# Base Editing Gene Correction of Pathogenic MYH7 Mutations in Models of Hypertrophic Cardiomyopathy

> **NIH NIH F30** · UT SOUTHWESTERN MEDICAL CENTER · 2022 · $37,674

## Abstract

PROJECT SUMMARY/ABSTRACT
 Hypertrophic cardiomyopathy (HCM), a disease of abnormal heart muscle thickening, is the most
common form of genetic heart disease in the United States affecting upwards of 1 in 500 people. While HCM-
causing mutations are found in various sarcomere protein-encoding genes, over one-third of all HCM-causing
mutations occur in the Myosin Heavy Chain 7 (MYH7) gene, which encodes for beta-myosin heavy chain, a
motor ATPase that incorporates into the thick filament of cardiac muscle and plays a major role in cardiac
contraction. Missense mutations within MYH7 allow the incorporation of mutant myosin heads into cardiac
sarcomeres, which leads to increased cardiomyocyte energy consumption, hypercontractility, and the initiation
of the disease progression of HCM. For patients, complications of HCM include heart failure, arrhythmia, and
sudden cardiac death. As HCM has no cure aside from transplant, there is an urgent need for novel
therapeutic strategies.
 CRISPR-Cas9-mediated genome editing has emerged as an attractive method to correct and
potentially cure genetically-based diseases. CRISPR-Cas9 and its variants, including base editing and prime
editing, allow targeted genomic editing at specific loci. Base editing allows precise single nucleotide edits,
which makes it an ideal therapeutic tool to correct the hundreds of documented HCM-causing missense
mutations. Several studies have successfully demonstrated the use of adeno-associated virus (AAV)-mediated
gene editing to modify disease-causing mutations in various tissues and rescue pathological phenotypes in
small and large animal models. In particular, various studies have shown robust gene editing in the heart to
treat the muscle disease Duchenne muscular dystrophy, raising the prospect of successful gene editing in the
heart to treat other cardiac diseases.
 The Specific Aims of this study seek to demonstrate base editing as a cure for MYH7 mutations of
hypertrophic cardiomyopathy in 1) human induced pluripotent stem cell-derived cardiomyocytes and 2) a
mouse model of HCM. Both models of HCM contain the same pathogenic mutation commonly found in patients
and the mouse model faithfully recapitulates the human phenotype of hypertrophic cardiomyopathy.
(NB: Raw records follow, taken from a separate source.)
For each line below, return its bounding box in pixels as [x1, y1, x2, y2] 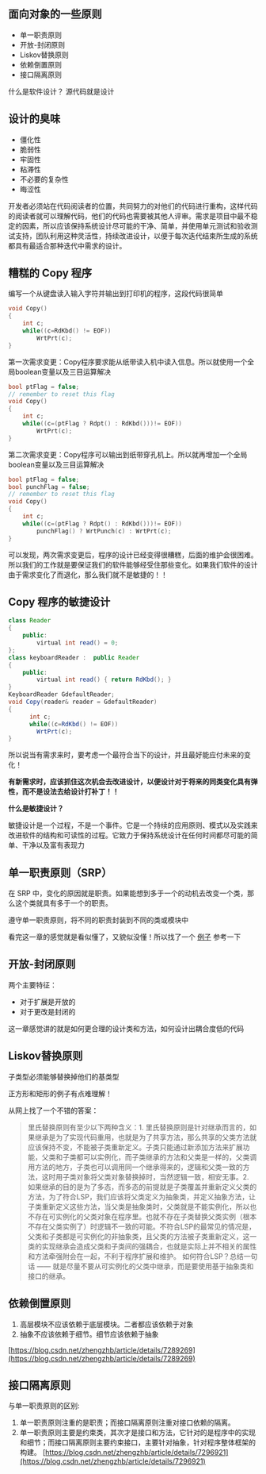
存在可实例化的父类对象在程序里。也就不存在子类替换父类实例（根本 [34, 1211, 257, 1221]
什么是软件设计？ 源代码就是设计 [8, 87, 115, 96]
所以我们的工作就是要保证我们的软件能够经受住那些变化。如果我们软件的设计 [8, 560, 258, 569]
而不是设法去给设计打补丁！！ [21, 787, 120, 796]
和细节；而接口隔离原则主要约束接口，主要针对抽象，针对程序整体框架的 [19, 1437, 256, 1447]
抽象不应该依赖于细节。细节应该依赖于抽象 [19, 1329, 159, 1339]
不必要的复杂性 [19, 174, 69, 184]
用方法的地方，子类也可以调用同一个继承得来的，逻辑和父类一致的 [27, 1162, 243, 1172]
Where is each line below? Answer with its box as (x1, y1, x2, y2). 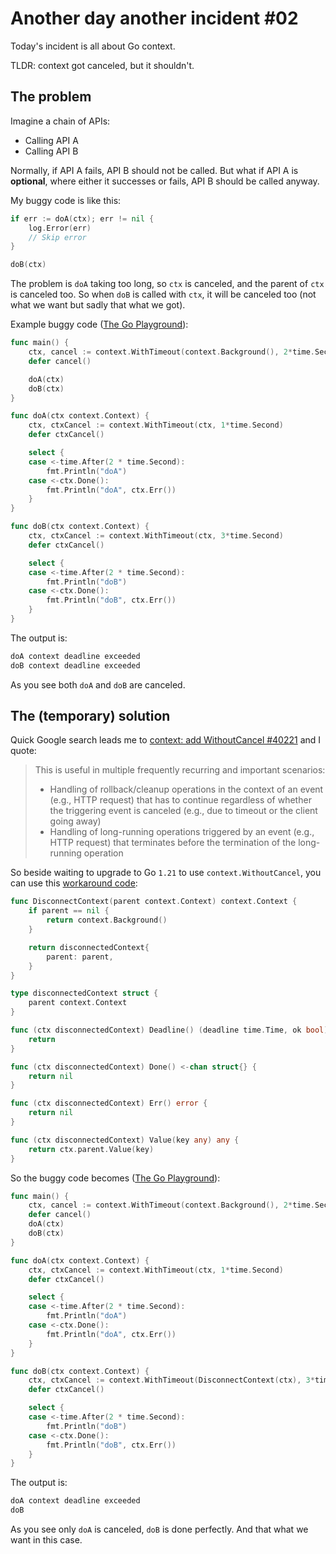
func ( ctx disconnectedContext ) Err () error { (10, 1098, 208, 1109)
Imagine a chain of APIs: (10, 115, 111, 127)
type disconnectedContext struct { (10, 988, 159, 999)
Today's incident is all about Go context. (10, 40, 176, 52)
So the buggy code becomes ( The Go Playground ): (10, 1172, 221, 1184)
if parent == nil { (28, 906, 110, 916)
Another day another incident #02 (10, 7, 299, 30)
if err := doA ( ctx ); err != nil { (10, 213, 155, 224)
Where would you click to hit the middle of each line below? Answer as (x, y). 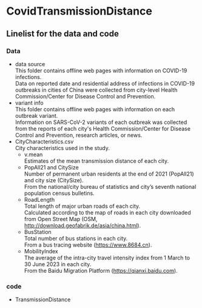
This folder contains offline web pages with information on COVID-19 (101, 70)
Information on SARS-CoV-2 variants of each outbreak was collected (101, 122)
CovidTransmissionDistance (79, 11)
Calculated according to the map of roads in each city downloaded (107, 212)
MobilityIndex (41, 251)
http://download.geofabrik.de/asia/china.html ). (82, 225)
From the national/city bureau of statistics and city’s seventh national (110, 187)
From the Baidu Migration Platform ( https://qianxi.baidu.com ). (101, 270)
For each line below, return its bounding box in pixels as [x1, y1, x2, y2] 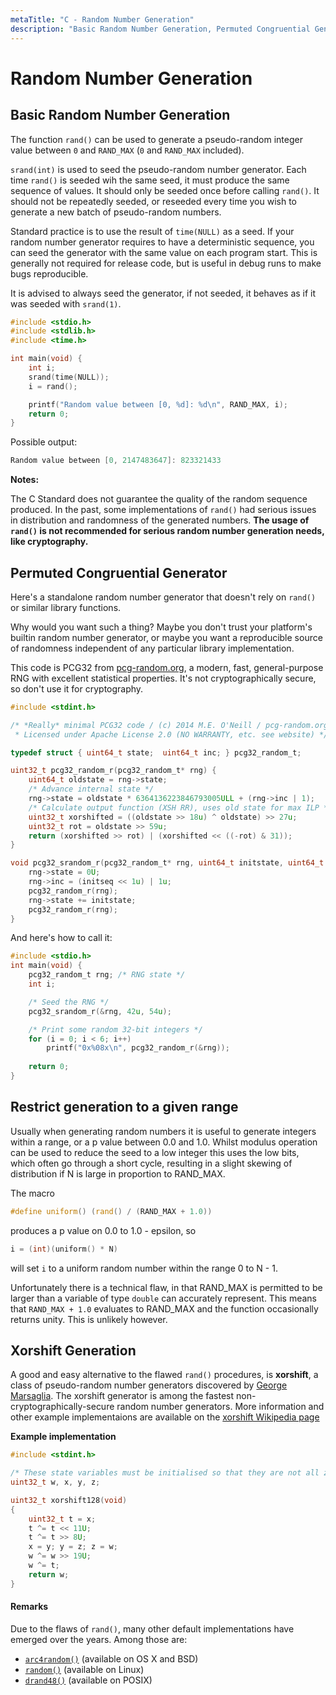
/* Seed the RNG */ [28, 997, 110, 1007]
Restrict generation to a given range [10, 1099, 239, 1116]
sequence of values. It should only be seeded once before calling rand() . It [10, 184, 320, 196]
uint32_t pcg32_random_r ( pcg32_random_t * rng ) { [10, 766, 217, 776]
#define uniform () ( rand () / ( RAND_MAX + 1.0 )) [10, 1206, 213, 1216]
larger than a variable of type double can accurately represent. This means [10, 1292, 317, 1304]
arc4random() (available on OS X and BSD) [24, 1652, 199, 1665]
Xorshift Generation [10, 1342, 137, 1359]
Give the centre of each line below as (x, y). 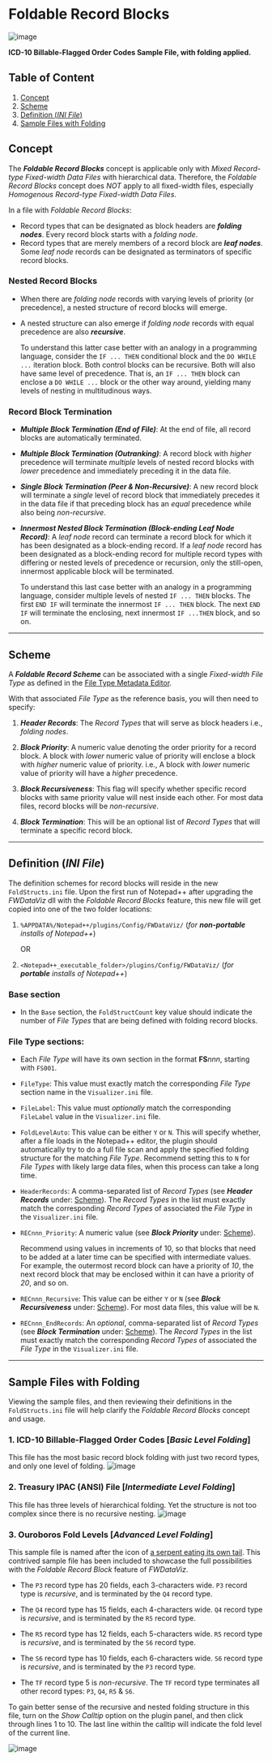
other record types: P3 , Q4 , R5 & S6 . (77, 1691)
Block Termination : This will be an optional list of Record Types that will (140, 821)
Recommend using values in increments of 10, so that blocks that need (138, 1249)
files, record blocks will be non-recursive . (89, 806)
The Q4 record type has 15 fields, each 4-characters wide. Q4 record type (141, 1610)
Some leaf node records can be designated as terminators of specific (136, 252)
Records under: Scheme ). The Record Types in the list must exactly (133, 1200)
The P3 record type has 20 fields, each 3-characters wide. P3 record (134, 1585)
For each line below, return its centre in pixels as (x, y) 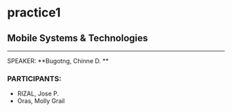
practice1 (34, 13)
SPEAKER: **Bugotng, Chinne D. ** (58, 61)
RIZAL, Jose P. (38, 93)
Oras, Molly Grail (41, 101)
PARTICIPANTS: (35, 78)
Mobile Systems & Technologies (78, 38)
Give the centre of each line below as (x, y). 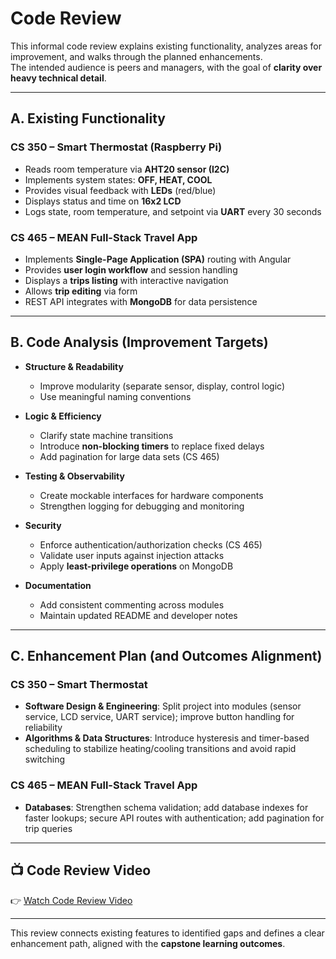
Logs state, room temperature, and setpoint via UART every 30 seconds (173, 211)
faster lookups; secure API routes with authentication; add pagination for (174, 818)
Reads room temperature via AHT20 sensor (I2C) (127, 169)
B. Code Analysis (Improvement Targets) (139, 342)
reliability (43, 728)
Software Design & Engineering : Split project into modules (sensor (163, 706)
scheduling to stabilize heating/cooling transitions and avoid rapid (160, 749)
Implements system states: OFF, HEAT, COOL (118, 179)
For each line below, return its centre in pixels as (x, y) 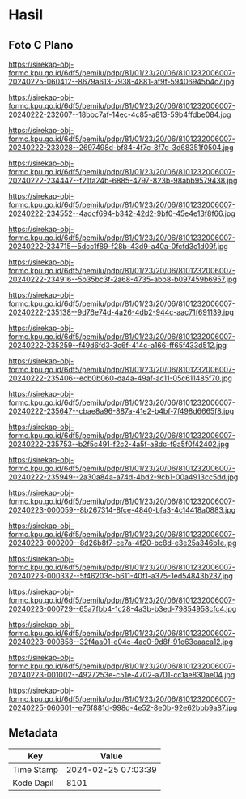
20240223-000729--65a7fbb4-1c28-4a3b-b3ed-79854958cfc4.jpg (123, 609)
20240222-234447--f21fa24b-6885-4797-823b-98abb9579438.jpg (123, 180)
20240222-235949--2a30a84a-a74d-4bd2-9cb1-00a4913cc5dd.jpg (123, 477)
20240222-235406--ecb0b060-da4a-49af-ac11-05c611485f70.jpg (120, 378)
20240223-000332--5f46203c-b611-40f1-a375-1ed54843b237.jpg (121, 576)
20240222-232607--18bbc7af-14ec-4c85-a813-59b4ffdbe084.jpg (120, 114)
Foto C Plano (41, 45)
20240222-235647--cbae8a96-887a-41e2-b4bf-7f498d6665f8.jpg (121, 411)
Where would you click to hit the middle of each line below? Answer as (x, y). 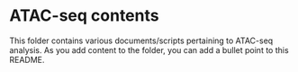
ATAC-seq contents (84, 16)
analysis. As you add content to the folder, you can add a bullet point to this (149, 49)
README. (27, 59)
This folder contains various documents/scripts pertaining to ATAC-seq (141, 40)
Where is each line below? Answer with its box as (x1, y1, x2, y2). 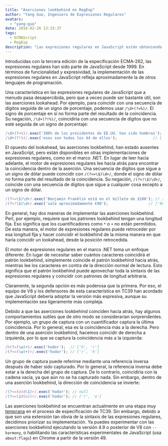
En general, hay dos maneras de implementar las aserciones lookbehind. (5, 210, 155, 216)
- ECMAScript (9, 35, 37, 40)
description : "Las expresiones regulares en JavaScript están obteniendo (5, 44, 162, 49)
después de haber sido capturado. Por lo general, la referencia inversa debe (5, 363, 162, 369)
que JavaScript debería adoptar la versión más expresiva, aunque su (5, 293, 147, 299)
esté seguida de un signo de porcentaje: (5, 121, 88, 127)
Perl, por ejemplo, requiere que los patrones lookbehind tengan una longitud (5, 215, 162, 221)
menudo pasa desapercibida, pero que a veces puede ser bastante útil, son (5, 94, 161, 100)
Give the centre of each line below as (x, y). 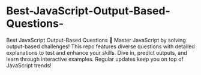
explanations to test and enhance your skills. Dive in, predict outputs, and (97, 52)
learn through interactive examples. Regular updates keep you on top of (95, 59)
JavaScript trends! (29, 65)
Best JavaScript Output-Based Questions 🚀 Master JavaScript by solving (96, 40)
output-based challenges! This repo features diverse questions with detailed (100, 46)
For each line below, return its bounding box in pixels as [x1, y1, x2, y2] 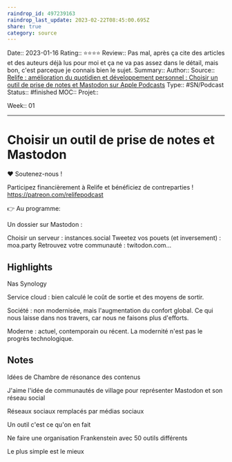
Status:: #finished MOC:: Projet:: [7, 88, 99, 97]
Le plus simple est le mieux [7, 447, 84, 455]
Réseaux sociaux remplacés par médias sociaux [7, 407, 144, 415]
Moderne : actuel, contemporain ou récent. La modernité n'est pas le [7, 327, 203, 335]
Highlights [7, 261, 53, 273]
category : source [7, 29, 57, 37]
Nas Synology [7, 279, 47, 288]
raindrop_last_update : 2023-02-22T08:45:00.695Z [7, 17, 150, 24]
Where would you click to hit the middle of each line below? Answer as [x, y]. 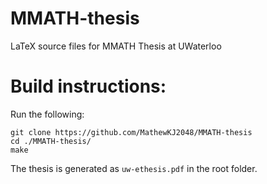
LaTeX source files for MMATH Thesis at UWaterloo [116, 46]
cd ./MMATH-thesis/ [51, 141]
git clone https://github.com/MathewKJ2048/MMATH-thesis [131, 132]
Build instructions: [88, 86]
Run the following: [47, 114]
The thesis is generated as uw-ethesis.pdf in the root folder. [134, 168]
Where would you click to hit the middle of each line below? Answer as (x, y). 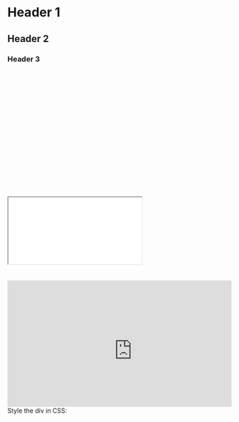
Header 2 (28, 39)
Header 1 (34, 12)
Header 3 (24, 59)
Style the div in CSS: (37, 411)
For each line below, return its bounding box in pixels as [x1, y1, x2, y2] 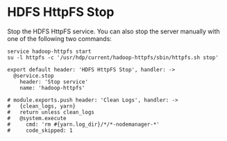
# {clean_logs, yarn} [7, 102, 76, 110]
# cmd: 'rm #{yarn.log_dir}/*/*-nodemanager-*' [7, 121, 160, 128]
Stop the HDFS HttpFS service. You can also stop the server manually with [7, 27, 220, 35]
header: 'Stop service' [19, 78, 89, 85]
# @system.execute [7, 115, 67, 122]
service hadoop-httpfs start [7, 48, 92, 55]
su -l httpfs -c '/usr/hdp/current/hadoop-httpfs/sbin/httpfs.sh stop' [7, 53, 219, 61]
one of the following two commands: [7, 34, 112, 42]
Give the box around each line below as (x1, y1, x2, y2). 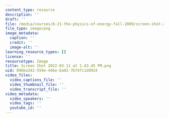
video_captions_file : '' (10, 77, 62, 82)
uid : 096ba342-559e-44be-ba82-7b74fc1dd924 (5, 68, 98, 73)
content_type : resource (5, 7, 55, 13)
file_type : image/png (5, 26, 51, 31)
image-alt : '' (10, 45, 39, 50)
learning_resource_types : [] (5, 49, 66, 54)
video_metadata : (5, 91, 39, 96)
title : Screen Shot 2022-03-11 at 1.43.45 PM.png (5, 63, 112, 68)
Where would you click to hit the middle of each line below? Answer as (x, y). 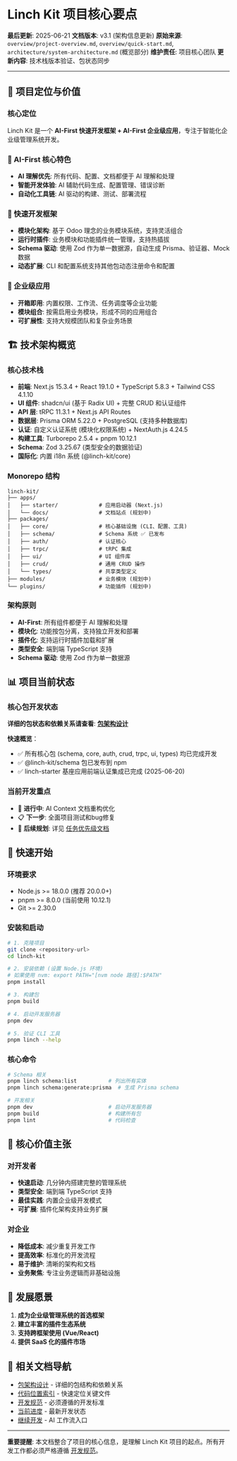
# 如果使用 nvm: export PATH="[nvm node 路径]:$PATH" (85, 976)
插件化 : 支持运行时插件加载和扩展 (66, 640)
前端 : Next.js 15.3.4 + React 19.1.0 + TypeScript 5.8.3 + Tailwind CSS (116, 387)
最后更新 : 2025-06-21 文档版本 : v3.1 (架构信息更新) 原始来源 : (95, 35)
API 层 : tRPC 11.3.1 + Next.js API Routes (74, 412)
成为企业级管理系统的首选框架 (61, 1315)
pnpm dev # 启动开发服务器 (79, 1107)
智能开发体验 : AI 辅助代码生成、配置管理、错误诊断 (91, 185)
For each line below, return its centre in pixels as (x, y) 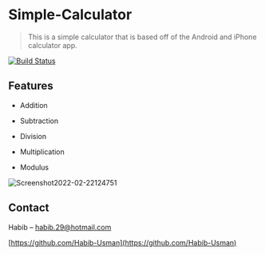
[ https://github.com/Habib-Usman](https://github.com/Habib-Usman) (123, 242)
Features (31, 86)
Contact (29, 208)
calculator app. (52, 45)
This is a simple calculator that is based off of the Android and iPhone (142, 37)
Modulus (34, 167)
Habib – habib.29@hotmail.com (60, 227)
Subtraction (39, 121)
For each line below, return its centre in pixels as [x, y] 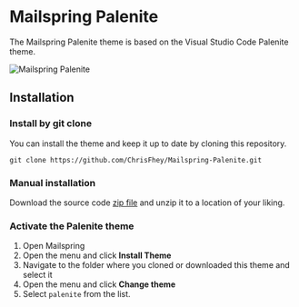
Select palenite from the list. [76, 294]
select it [37, 275]
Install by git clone [51, 124]
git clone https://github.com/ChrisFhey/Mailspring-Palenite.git [135, 160]
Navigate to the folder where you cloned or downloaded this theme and [156, 265]
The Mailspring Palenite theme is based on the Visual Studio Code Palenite [149, 42]
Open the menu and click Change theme [99, 284]
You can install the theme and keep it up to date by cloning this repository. [148, 144]
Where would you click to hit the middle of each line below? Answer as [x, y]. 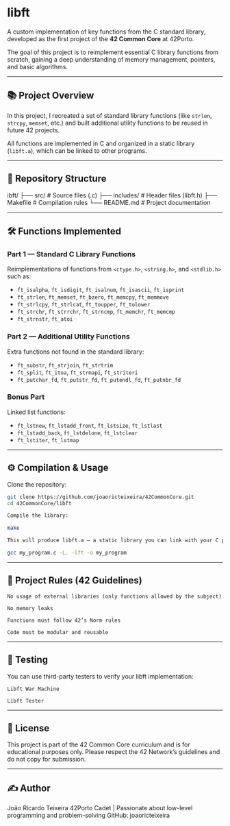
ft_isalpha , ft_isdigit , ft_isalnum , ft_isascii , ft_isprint [101, 290]
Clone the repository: [37, 484]
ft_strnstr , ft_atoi [45, 319]
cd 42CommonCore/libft [39, 503]
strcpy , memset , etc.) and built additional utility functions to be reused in [107, 123]
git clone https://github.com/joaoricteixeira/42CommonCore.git [101, 497]
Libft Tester [26, 701]
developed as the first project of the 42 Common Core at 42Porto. [101, 38]
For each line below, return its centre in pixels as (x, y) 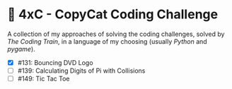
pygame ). (21, 49)
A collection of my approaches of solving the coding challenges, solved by (116, 34)
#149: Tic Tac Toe (43, 79)
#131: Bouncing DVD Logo (55, 62)
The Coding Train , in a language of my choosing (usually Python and (107, 41)
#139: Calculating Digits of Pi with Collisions (81, 71)
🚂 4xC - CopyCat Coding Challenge (112, 14)
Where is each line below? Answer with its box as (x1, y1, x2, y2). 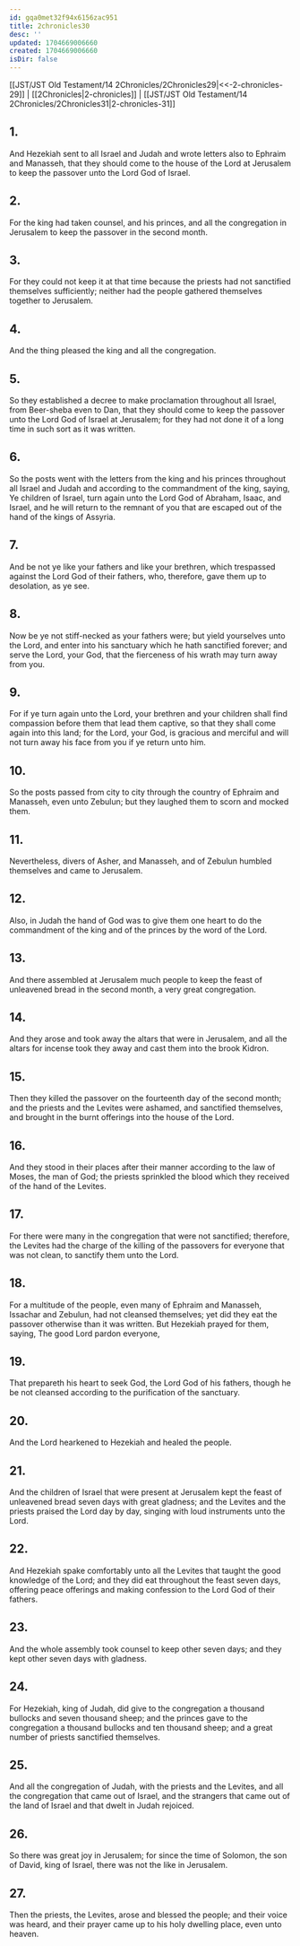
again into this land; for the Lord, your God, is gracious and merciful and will (9, 727, 289, 738)
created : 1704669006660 (9, 47, 99, 56)
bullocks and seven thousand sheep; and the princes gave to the (9, 1712, 248, 1723)
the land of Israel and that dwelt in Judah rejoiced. (9, 1800, 194, 1811)
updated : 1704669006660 (9, 38, 99, 48)
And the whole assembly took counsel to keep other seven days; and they (9, 1643, 282, 1655)
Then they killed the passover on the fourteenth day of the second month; (9, 1093, 282, 1104)
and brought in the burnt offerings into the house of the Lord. (9, 1112, 235, 1123)
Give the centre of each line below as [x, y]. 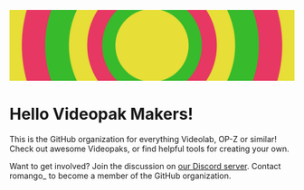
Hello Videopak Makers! [101, 114]
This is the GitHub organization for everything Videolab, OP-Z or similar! [143, 139]
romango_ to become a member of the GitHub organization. [120, 176]
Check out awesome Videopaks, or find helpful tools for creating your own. [149, 149]
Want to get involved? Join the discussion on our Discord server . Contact [145, 166]
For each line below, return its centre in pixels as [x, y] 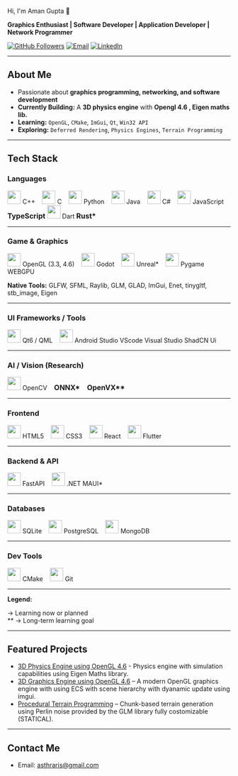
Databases [26, 509]
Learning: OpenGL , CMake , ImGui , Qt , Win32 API [83, 122]
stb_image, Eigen [33, 293]
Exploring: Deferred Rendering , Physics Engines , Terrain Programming [120, 129]
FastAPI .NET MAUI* [62, 483]
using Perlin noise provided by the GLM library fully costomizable [113, 711]
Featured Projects [47, 649]
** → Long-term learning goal [51, 620]
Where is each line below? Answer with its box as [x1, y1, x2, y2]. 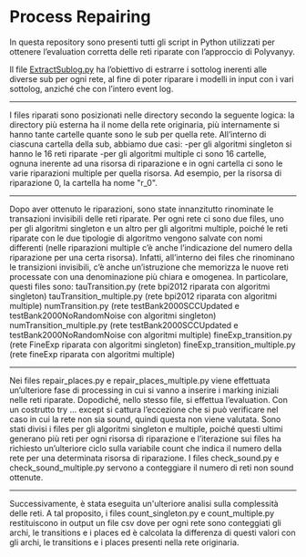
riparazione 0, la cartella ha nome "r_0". [9, 177, 158, 188]
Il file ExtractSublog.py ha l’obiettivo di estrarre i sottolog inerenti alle [9, 64, 268, 75]
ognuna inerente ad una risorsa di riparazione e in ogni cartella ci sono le [9, 158, 283, 169]
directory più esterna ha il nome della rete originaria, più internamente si [9, 119, 280, 129]
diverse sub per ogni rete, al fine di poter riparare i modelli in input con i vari [9, 73, 294, 84]
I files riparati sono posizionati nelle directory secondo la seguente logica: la [9, 109, 295, 120]
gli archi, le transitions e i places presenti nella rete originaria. [9, 536, 240, 548]
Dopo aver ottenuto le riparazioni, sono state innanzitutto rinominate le [9, 203, 274, 214]
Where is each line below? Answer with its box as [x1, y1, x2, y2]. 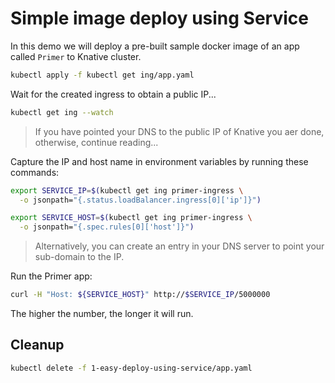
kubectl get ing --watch [10, 107, 114, 117]
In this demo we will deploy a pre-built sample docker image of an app [10, 40, 300, 52]
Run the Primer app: [10, 270, 93, 282]
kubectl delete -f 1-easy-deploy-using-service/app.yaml [10, 363, 253, 373]
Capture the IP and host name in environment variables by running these [10, 155, 309, 167]
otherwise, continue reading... [34, 136, 159, 148]
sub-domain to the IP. [34, 251, 125, 263]
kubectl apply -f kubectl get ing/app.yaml [10, 70, 195, 80]

The
central hypothesis of this proposal is that AAV delivery of base editing components to each of these models
will prevent HCM and revert established HCM. This proposal will assess gene editing on-target and off-target
efficiencies and changes in cardiac function and pathology. Furthermore, these studies will develop and
optimize a base editing strategy to cure hypertrophic cardiomyopathy and will lay a foundation for the
development of gene editing therapies for the hundreds of other HCM-causing genetic mutations.

## Key facts

- **NIH application ID:** 10463440
- **Project number:** 1F30HL163915-01
- **Recipient organization:** UT SOUTHWESTERN MEDICAL CENTER
- **Principal Investigator:** Andreas C Chai
- **Activity code:** F30 (R01, R21, SBIR, etc.)
- **Funding institute:** NIH
- **Fiscal year:** 2022
- **Award amount:** $37,674
- **Award type:** 1
- **Project period:** 2022-09-01 → 2024-08-31

## Primary source

NIH RePORTER: https://reporter.nih.gov/project-details/10463440

## Citation

> US National Institutes of Health, RePORTER application 10463440, Base Editing Gene Correction of Pathogenic MYH7 Mutations in Models of Hypertrophic Cardiomyopathy (1F30HL163915-01). Retrieved via AI Analytics 2026-05-27 from https://api.ai-analytics.org/grant/nih/10463440. Licensed CC0.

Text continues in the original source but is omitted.